I’m so glad I could make you understand before you went to sleep. You were stubborn at first, of course, which would have been a surprise to people who knew you to be mild in temperament.
- Mild didn’t mean you didn’t have a voice.
- Mild didn’t mean that you would buckle or break.
- Mild meant you were just biding your time.
And I watched as your grief turned into a sometimes …quivering… peace. You hurt so much when we lost your parents. I call them your parents because they were. It doesn’t mean they weren’t my grandparents, but I can’t diminish the fact that if they had not been my grandparents, you would not have been my mother. With all the problems and flaws you had, you were still my mom at the end of the day.
So, while I was brokenhearted when I learned you’d breathed your last, I had a brief moment of overwhelming relief. Because I knew what went on in your mind… I knew how mental illness was pulling at the woman who had once been so giddy and excitedly chattered over music, singing and baking… the same woman that dad spoke of—who he could just sit in the dining room with, look at for hours… talking without words. Just quietly eating your meals.
Our relationship was contentious as I grew… as I battled with my own sense of identity and trying to mature in a world that tried to squeeze me into its mold.
You battled in life because you wanted to belong. You wanted to be loved. And you were. Even though you had your moments, I chased your love for years.
And I managed to get it.
Mutual love, back and forth.
Between mother and child.
Between a woman and her adult daughter who was just a bit broken in the head.
But it was okay, because you were broken too. And you had the same level of acceptance of your diagnoses as I did.
Hate them? Yes. From both of us.
Besides a husband and children, a relationship with you was one of the things I’d always wanted. I changed… I learned to forgive, even though it was difficult.
Yet, I saw how you took my forgiveness… and then refused to forgive yourself.
So now… you’re dead and gone. For a long time, I thought that the only remnants I had of you was your ashes, a notebook where you wrote letters you couldn’t bring yourself to send, your buffet… several more papers, including your interview. A box of pictures, a video from the funeral home… and your portrait.
Did you know that it took me over two years to take your portrait out of its box? It sat propped up against my dresser… being moved around as I had to get into the draws, but left there. I couldn’t bring myself to move the box from its spot.
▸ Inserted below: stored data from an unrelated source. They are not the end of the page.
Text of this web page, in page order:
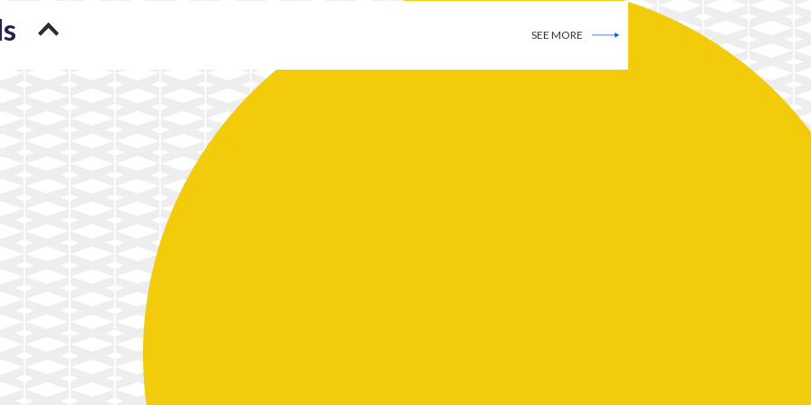
Blockchain You’ll See in 2018
SEE MORE
3D Printing and the Fight
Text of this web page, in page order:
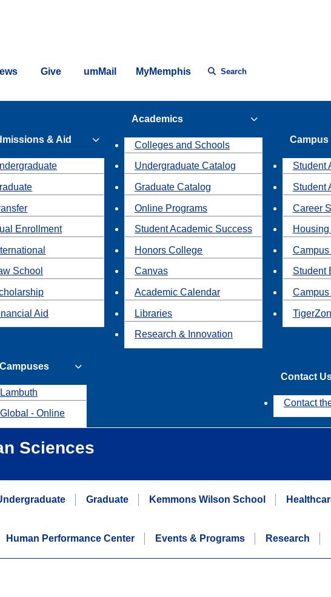
Give umMail MyMemphis Search
& Aid
Enrollment
School
Aid
Academics
Colleges and Schools
Undergraduate Catalog
Graduate Catalog
Online Programs
Student Academic Success
Honors College
Canvas
Academic Calendar
Libraries
Research & Innovation
Campus
Student
Student
Career
Student
- Online
Contact
Contact
Sciences
Graduate Kemmons Wilson School
Human Performance Center Events & Programs Research
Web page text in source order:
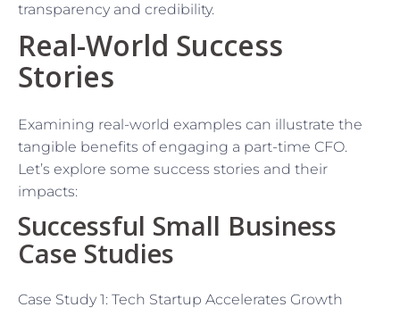
transparency and credibility.
Real-World Success
Stories
Examining real-world examples can illustrate the
tangible benefits of engaging a part-time CFO.
Let’s explore some success stories and their
impacts:
Successful Small Business
Case Studies
Case Study 1: Tech Startup Accelerates Growth
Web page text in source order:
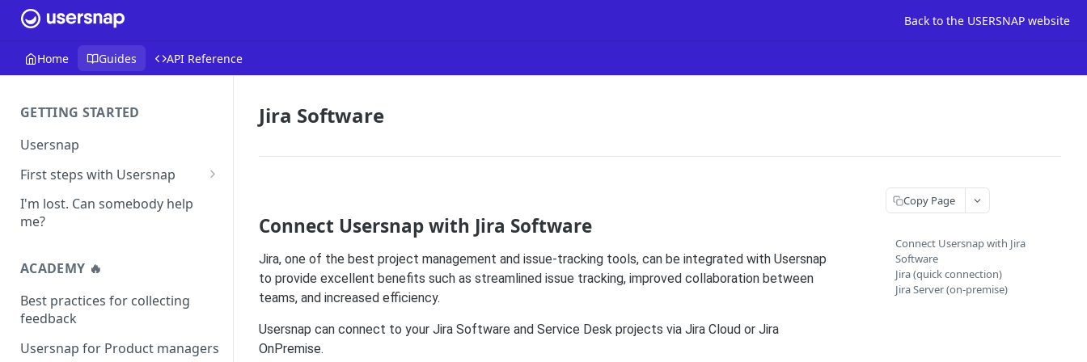
Back to the USERSNAP website
Home Guides API Reference
GETTING STARTED
Usersnap
First steps with Usersnap
Test your widget on a demo
page
I'm lost. Can somebody help
me?
ACADEMY 🔥
Best practices for collecting
feedback
Usersnap for Product managers
Jira Software
Connect Usersnap with Jira Software
Jira, one of the best project management and issue-tracking tools, can be integrated with Usersnap
to provide excellent benefits such as streamlined issue tracking, improved collaboration between
teams, and increased efficiency.
Usersnap can connect to your Jira Software and Service Desk projects via Jira Cloud or Jira
OnPremise.
Copy Page
Connect Usersnap with Jira
Software
Jira (quick connection)
Jira Server (on-premise)
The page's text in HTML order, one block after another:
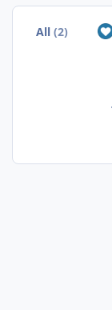
All(2)
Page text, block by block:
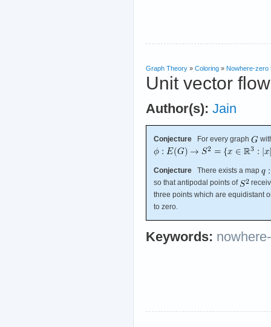
Graph Theory » Coloring » Nowhere-zero
Unit vector
Author(s): Jain
Conjecture For every graph
Conjecture There exists a map
so that antipodal points of
three points which are equidistant
to zero.
Keywords:
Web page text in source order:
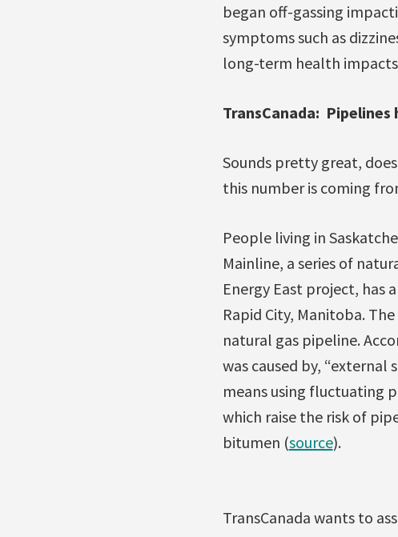
began off-gassing
symptoms such as
long-term health
TransCanada:
Sounds pretty great,
this number is coming
People living in
Mainline, a series of
Energy East project, has
Rapid City, Manitoba.
natural gas pipeline.
was caused by,
means using fluctuating
which raise the risk of
bitumen (source).
TransCanada wants to
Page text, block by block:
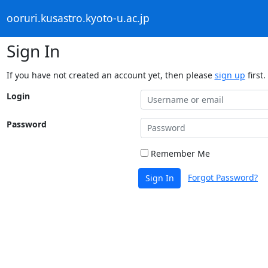
ooruri.kusastro.kyoto-u.ac.jp
Sign In
If you have not created an account yet, then please sign up first.
Login
Password
Remember Me
Sign In Forgot Password?
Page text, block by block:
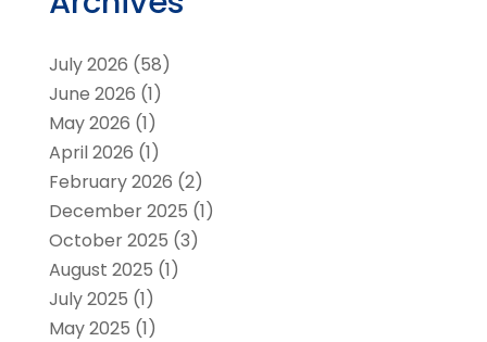
July 2026 (58)
June 2026 (1)
May 2026 (1)
April 2026 (1)
February 2026 (2)
December 2025 (1)
October 2025 (3)
August 2025 (1)
July 2025 (1)
May 2025 (1)
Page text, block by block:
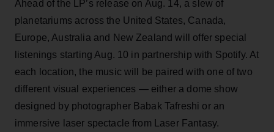
Ahead of the LP’s release on Aug. 14, a slew of
planetariums across the United States, Canada,
Europe, Australia and New Zealand will offer special
listenings starting Aug. 10 in partnership with Spotify. At
each location, the music will be paired with one of two
different visual experiences — either a dome show
designed by photographer Babak Tafreshi or an
immersive laser spectacle from Laser Fantasy.
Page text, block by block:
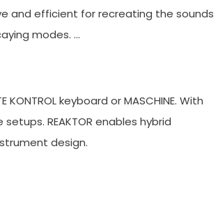
and efficient for recreating the sounds
modes. …
KONTROL keyboard or MASCHINE. With
REAKTOR enables hybrid
design.
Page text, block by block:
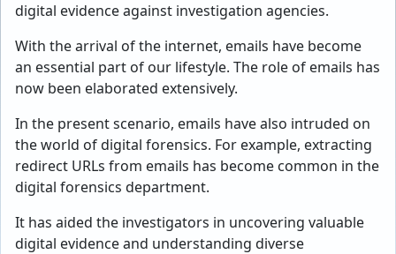
digital evidence against investigation agencies.
With the arrival of the internet, emails have become
an essential part of our lifestyle. The role of emails has
now been elaborated extensively.
In the present scenario, emails have also intruded on
the world of digital forensics. For example, extracting
redirect URLs from emails has become common in the
digital forensics department.
It has aided the investigators in uncovering valuable
digital evidence and understanding diverse
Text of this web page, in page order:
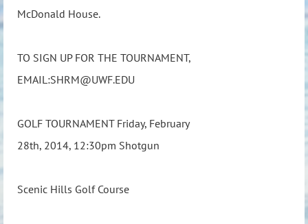
McDonald House.
TO SIGN UP FOR THE TOURNAMENT,
EMAIL:SHRM@UWF.EDU
GOLF TOURNAMENT Friday, February
28th, 2014, 12:30pm Shotgun
Scenic Hills Golf Course
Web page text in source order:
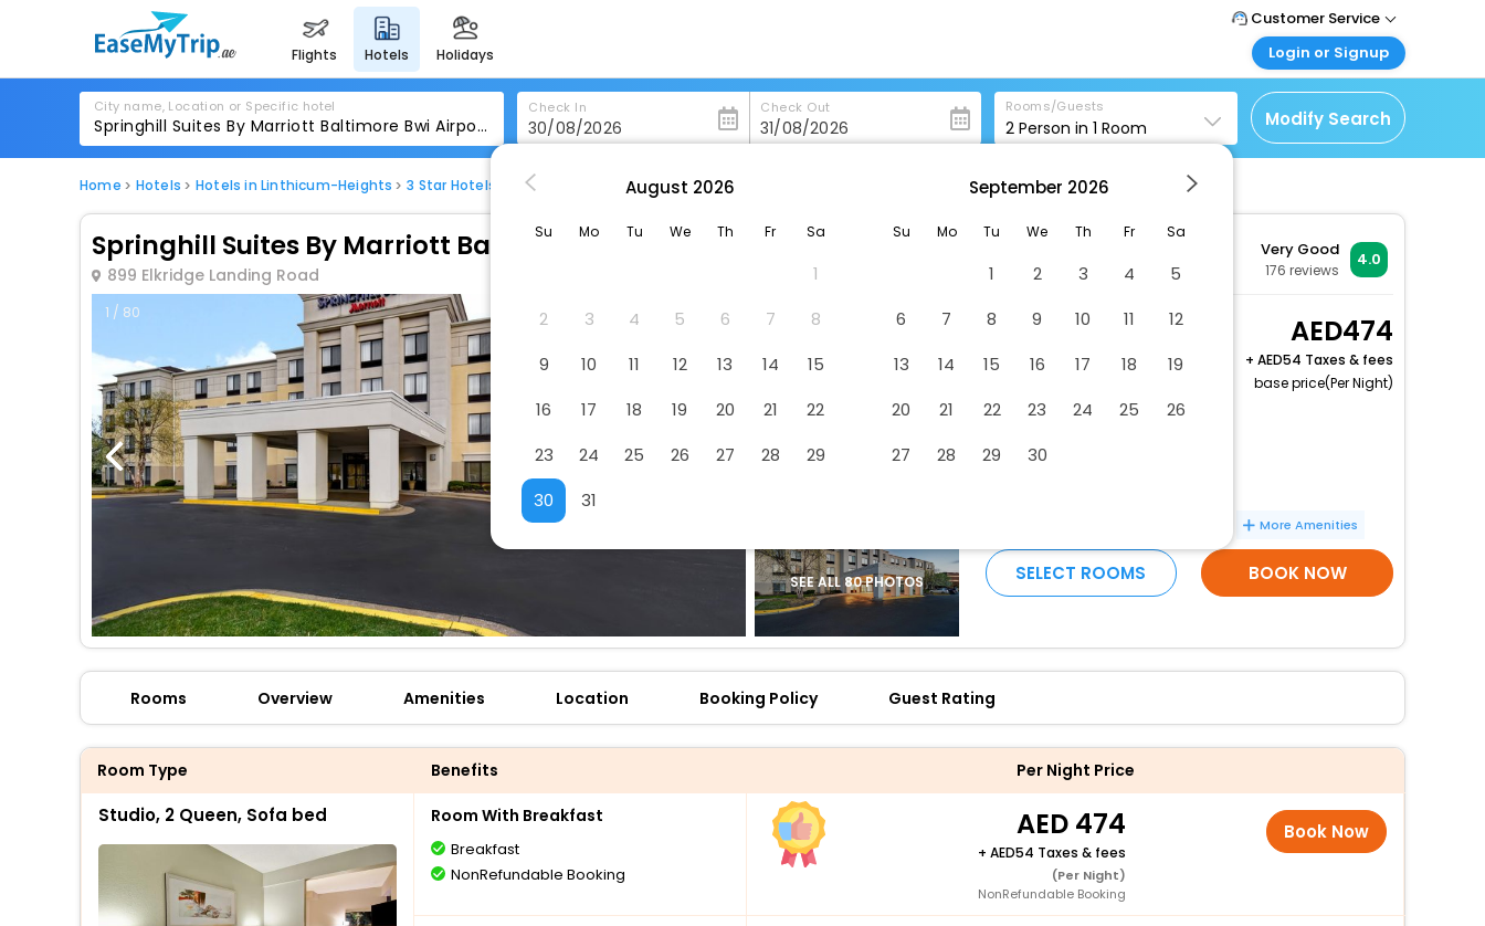
flights hotels holidays
Customer Service
Call Support
Mail Support
Care@easemytrip.ae
Login or Signup
Customer Login
Login & check bookings
Corporate Travel
Login your agent account
Manage your bookings
City name, Location or Specific hotel Check In Check Out Rooms/Guests
2 Person in 1 Room Modify Search
Home Hotels Hotels in Linthicum-Heights 3 Star Hotels in Linthicum-Heights Springhill Suites By Marriott Baltimore Bwi Airport
Springhill Suites By Marriott Baltimore Bwi Airport
899 Elkridge Landing Road
Very Good
176 reviews
4.0
1 / 80
SEE ALL 80 PHOTOS
Studio, 2 Queen, Sofa
bed
474
+
54 Taxes & fees
base price(Per Night)
Dry cleaning/laundry service
Gift shops or newsstand
More Amenities
SELECT ROOMS BOOK NOW
Rooms Overview Amenities Location Booking Policy Guest Rating
Room Type Benefits Per Night Price
Studio, 2 Queen, Sofa bed Room With Breakfast
Breakfast
NonRefundable Booking
474
+ 54 Taxes & fees
(Per Night)
NonRefundable Booking
Book Now
August 2026
Su Mo Tu We Th Fr Sa
1
2
3 4 5 6 7
8
9
10 11 12 13 14
15
16
17 18 19 20 21
22
23
24 25 26 27 28
29
30
31
September 2026
Su Mo Tu We Th Fr Sa
1 2 3 4
5
6
7 8 9 10 11
12
13
14 15 16 17 18
19
20
21 22 23 24 25
26
27
28 29 30
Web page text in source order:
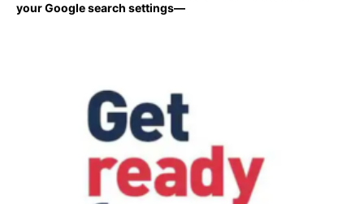
your Google search settings—
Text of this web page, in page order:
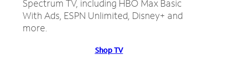
Spectrum TV, including HBO Max Basic
With Ads, ESPN Unlimited, Disney+ and
more.
Shop TV
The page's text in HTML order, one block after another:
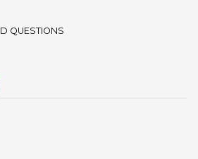
QUESTIONS

Now, it’s over my bed. I can see your wide smile and think of the good times we had, which were admittedly far too few and so very brief for me.
You lack many things you had in life now, though.
- No fear. It’s blessedly gone!
- No pain. You hurt yourself more in your mind than anyone in life could have physically.
- No doubt.
You had to endure so much. I’m sorry that I never took the time until it was nearly too late… to try and understand.
Most days when I wake up… the first thing I feel is pain. Not emotional, but physical. And as I lumber around now, with a cane of all things, I think long and hard about the future.
Future promises of a better life, a better world. One where none of the things I suffer with or you dealt with will be. It’ll all be gone.
We’ll meet again, whole and healthy.
It almost seems impossible, but as it was noted, God cannot lie. Did you know Titus 1:2 says God cannot lie? I never knew he wasn’t able to do something, but it all makes sense. He has no reason to lie.
Mom,
I keep an eye on dad. He grumbles more each day about how much he hurts and how depressed he feels. But you know him. He doesn’t want to take medication, but he talks to me. I feel bad sometimes… that I’m the only one he can talk to.
Mom,
I finally figured out that there was something else that you left behind. Something huge. Something important. You died in 2019… it’s taken me to now to remind myself.. you left me… me.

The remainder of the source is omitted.